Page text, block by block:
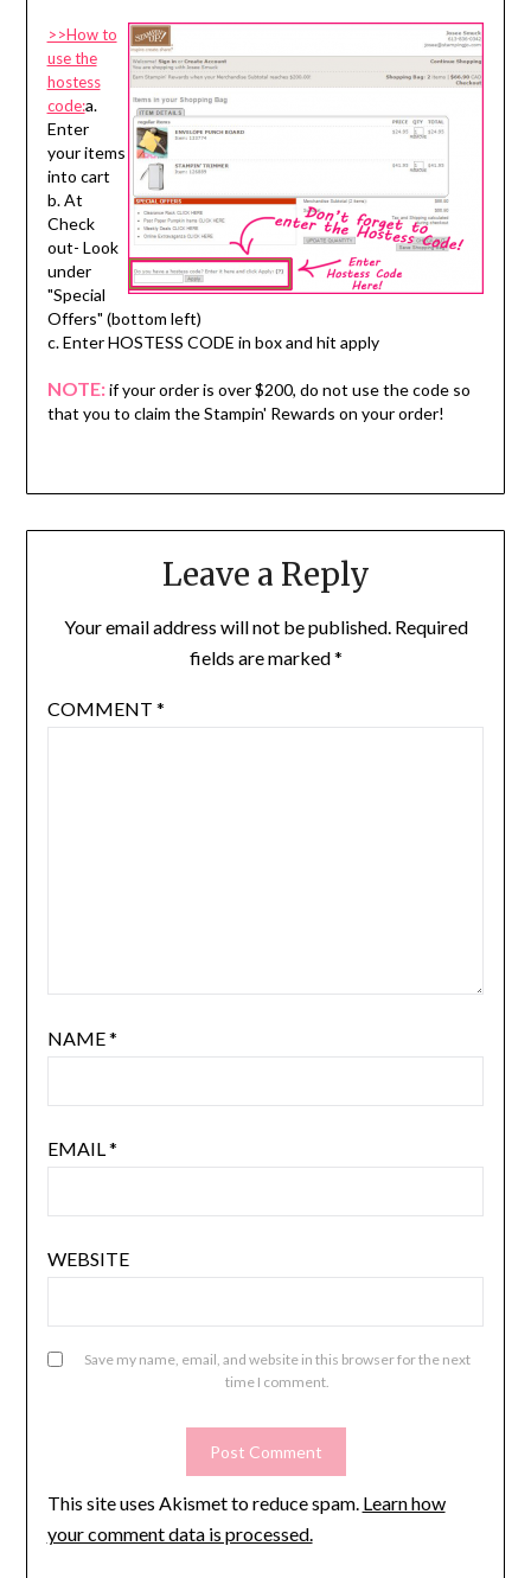
>>How to
use the
hostess
code:a.
Enter
your items
into cart
b. At
Check
out- Look
under
"Special
Offers" (bottom left)
c. Enter HOSTESS CODE in box and hit apply
NOTE:if your order is over $200, do not use the code so
that you to claim the Stampin' Rewards on your order!
Leave a Reply
Your email address will not be published. Required
fields are marked*
COMMENT *
NAME*
EMAIL*
WEBSITE
Save my name, email, and website in this browser for the next
time I comment.
This site uses Akismet to reduce spam. Learn how
your comment data is processed.

- _WHAT IS REQUIRED_
Wherever the word "Enter" turns up in a line of the entries above, copy that line.

- _YOUR SOLUTION_
Enter
c. Enter HOSTESS CODE in box and hit apply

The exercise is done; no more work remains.